We’re not quite done building the shared model at this point. The delexicalised training phase does a good job of extracting general dialog dynamics. But it misses out on the affinity of certain features for certain slots. As an example ‘near tagged-slot-value’ is likely to be a feature relating to location.
To ensure that the model learns the relative importance of different features for each of the slots, we train slot specific models for each slot across all the available domains. To train these slot-specialised models, the shared RNN’s parameters are replicated for each slot and specialised further by performing additional runs of stochastic gradient descent using only the slot-specific (delexicalised) training data.
This completes the training of the shared general model. The general model can then be specialised for the target domain which enables it to learn domain-specific behaviour while retaining the previously learned cross-domain dialog patterns.

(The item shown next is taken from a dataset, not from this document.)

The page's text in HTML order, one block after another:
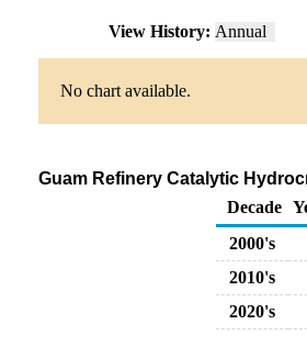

What difference does the out-of-domain pre-training make?
The authors work with six dialog datasets: three based on restaurant bookings (in Cambridge, SF, and Michigan respectively); a tourist information dataset containing dialogs about hotels, restaurants, pubs, and coffee shops; a hotels dataset; and a laptops dataset. Using these they train three different general models:
- The all restaurants model uses the three restaurant datasets
- The R+T+H model trains on the restaurant, tourist, and hotel datasets
- The R+T+H+L model trains on all of the datasets.
As a baseline, we can ask how well these models perform in each of the domains (i.e., with no domain-specific training at all).
The parameters of the three multi-domain models are not slot or even domain specific. Nonetheless, all of them improve over the domain-specific model for all but one of their constituent domains… The R+T+H+L model is much better at balancing its performance across all six domains, achieving the highest geometric mean (for accuracy) and still improving over all but one of the domain-specifc models.
Adding in the slot-specialisation phase to the general model further improves performance in the vast majority of experiments. In the table below, moving down through a column corresponds to adding more out-of-domain training data, and moving right corresponds to slot-specialising the shared model for each slot in the current domain.
The really interesting question, and the one we opened with, is what happens when the out-of-domain shared model is used to initialise a model for a new domain. We’ve already seen the results for training a laptop dialog model starting with a shared model built from all the other domains. Here’s what happens when the R+T+H datasets (minus Michigan) are used to pre-train a shared model for the Michigan restaurant dialogs:
In both experiments, the use of out-of-domain data helps to initialise the model to a much better starting point when the in-domain training dataset is small. The out-of-domain initialisation consistently improves performance: the joint goal accuracy is improved even when the entire in-domain dataset becomes available to the training procedure.
Looks like those available corpora for building dialog systems might come in handy!